This project sets up a Docker-based environment that includes Postgres, Spark cluster with 2 workers, and a Jupyter Notebook instance. It allows you to perform data processing and analysis using PySpark and interact with a Postgres database seamlessly.
To get started with this project, follow the steps below:
-
Clone the repository:
git clone https://github.com/donbigode/spark-container-for-elt
cd spark-container-for-elt
-
Docker Compose: Before running the environment, make sure you have Docker and Docker Compose installed on your system. If not, you can install Docker from the official website: https://www.docker.com/get-started
-
Update the Dockerfiles: If you are using the Spark Dockerfile provided in this repository, no changes are needed. However, if you prefer to use your own Spark Dockerfile, ensure it includes the necessary dependencies.
-
Update the Docker Compose: The
docker-compose.ymlfile should be updated with your desired configurations, such as database credentials, usernames, passwords, etc. You can also modify the ports, volume mappings, or any other settings to suit your needs. -
Run the Environment: Once you've made the necessary updates, run the following command to set up the environment:
docker-compose up -dThis will start the Postgres database, Spark cluster with 2 workers, and Jupyter Notebook instance.
-
Access Services:
- Postgres: localhost:5432
- Spark Master UI: localhost:8080
- Jupyter Notebook: localhost:8888
- Use the token provided during Jupyter startup to access the notebook. (docker logs jupyter_notebook is the command in the bash to receive it)
-
Data and Code Deployment:
- Place any inbound data you wish to process in the
inbound/directory. - Write your PySpark code in the
spark_scripts/directory, using thepyspark/directory for code deployment.
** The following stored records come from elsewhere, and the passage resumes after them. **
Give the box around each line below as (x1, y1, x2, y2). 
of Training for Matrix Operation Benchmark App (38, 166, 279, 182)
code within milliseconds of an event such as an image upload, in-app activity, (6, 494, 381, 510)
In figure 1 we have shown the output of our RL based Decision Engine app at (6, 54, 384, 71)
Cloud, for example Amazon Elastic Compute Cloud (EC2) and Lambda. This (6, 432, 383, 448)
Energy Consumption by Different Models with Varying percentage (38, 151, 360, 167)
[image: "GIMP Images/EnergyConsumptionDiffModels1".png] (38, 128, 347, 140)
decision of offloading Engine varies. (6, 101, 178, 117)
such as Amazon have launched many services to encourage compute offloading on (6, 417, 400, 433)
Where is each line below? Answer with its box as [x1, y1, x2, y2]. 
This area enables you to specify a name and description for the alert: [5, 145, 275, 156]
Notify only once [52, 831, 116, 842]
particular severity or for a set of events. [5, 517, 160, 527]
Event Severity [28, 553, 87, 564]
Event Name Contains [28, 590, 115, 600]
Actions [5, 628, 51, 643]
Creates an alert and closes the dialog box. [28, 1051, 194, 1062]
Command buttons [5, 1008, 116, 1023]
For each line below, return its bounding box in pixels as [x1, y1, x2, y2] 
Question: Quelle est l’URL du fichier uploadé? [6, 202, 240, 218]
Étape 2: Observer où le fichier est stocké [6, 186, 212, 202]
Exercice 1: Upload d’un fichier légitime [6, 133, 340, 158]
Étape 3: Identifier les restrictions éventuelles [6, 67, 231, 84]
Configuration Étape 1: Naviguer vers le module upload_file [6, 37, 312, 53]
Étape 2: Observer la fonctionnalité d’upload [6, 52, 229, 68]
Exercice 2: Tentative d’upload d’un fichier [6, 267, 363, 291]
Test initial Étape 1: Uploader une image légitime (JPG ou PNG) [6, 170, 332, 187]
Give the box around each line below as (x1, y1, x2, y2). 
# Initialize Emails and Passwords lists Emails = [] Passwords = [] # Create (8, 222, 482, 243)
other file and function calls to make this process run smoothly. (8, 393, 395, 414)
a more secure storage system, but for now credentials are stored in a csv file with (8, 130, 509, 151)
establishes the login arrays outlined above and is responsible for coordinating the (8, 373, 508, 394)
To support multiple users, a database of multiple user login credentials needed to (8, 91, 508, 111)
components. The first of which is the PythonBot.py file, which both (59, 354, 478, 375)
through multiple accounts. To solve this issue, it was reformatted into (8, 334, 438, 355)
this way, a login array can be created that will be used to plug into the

- Place any inbound data you wish to process in the
-
Cleaning Up: To stop and remove the containers (but retain the data in volumes), run:
docker-compose down
Here is the expected directory structure of the project:
project_folder/
├── inbound/
│ └── sample_data.csv
│
├── postgres/
│ └── Dockerfile
│
├── spark/
│ └── Dockerfile
│
├── spark_scripts/src
│ └── file_operations.py
│ └── main.py
│ └── requirements.txt
|
├── docker-compose.yml
└── Readme.md
- Ensure that the necessary data and code are placed in their respective directories (
inbound/andspark_scripts/) before running the Spark jobs in the Jupyter Notebook. - If you make any changes to the Dockerfiles or the Docker Compose file, remember to rebuild the containers using
docker-compose up -d --build.
Happy data processing and analysis with Spark and Jupyter Notebook!
Replace `your_username` and `your_project` with your actual GitHub username and project name, respectively. You can also customize any other parts of the `Readme.md` file as needed to suit your project.